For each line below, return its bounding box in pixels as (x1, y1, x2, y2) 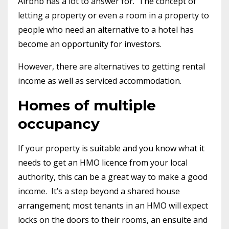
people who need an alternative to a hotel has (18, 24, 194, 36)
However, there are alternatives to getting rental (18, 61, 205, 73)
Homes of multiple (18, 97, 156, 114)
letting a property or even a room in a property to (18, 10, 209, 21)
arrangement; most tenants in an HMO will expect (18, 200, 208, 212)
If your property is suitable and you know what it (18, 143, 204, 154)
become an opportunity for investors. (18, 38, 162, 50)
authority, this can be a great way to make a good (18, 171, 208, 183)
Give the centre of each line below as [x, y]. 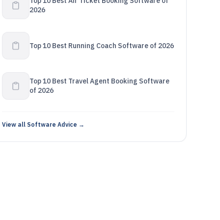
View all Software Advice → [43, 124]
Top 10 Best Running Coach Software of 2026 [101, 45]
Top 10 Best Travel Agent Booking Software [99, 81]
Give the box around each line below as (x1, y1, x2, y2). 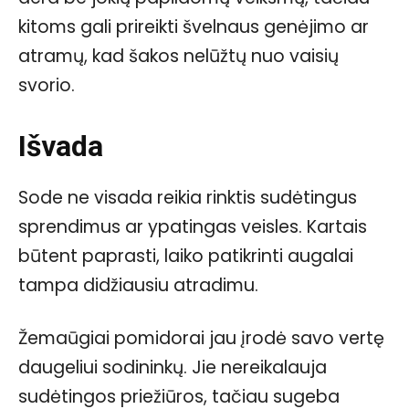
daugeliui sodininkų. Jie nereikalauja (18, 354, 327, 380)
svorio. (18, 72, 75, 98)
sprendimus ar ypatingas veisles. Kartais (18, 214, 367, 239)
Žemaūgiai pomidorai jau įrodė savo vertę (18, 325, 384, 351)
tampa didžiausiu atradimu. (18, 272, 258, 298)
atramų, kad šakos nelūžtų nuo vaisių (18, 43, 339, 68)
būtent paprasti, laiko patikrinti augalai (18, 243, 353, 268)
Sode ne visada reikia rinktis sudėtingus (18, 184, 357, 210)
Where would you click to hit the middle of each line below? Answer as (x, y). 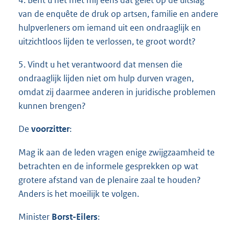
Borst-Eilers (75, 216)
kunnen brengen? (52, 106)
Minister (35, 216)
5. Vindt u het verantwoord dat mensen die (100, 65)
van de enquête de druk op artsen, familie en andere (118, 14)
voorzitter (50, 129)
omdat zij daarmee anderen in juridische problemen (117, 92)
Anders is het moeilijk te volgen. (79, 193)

Exercise goal | Go back to the data above and please quote exactly, and only, the lines from the line with "van de enquête" through its last line.

Answer space |
van de enquête de druk op artsen, familie en andere (118, 14)
voorzitter (50, 129)
omdat zij daarmee anderen in juridische problemen (117, 92)
Anders is het moeilijk te volgen. (79, 193)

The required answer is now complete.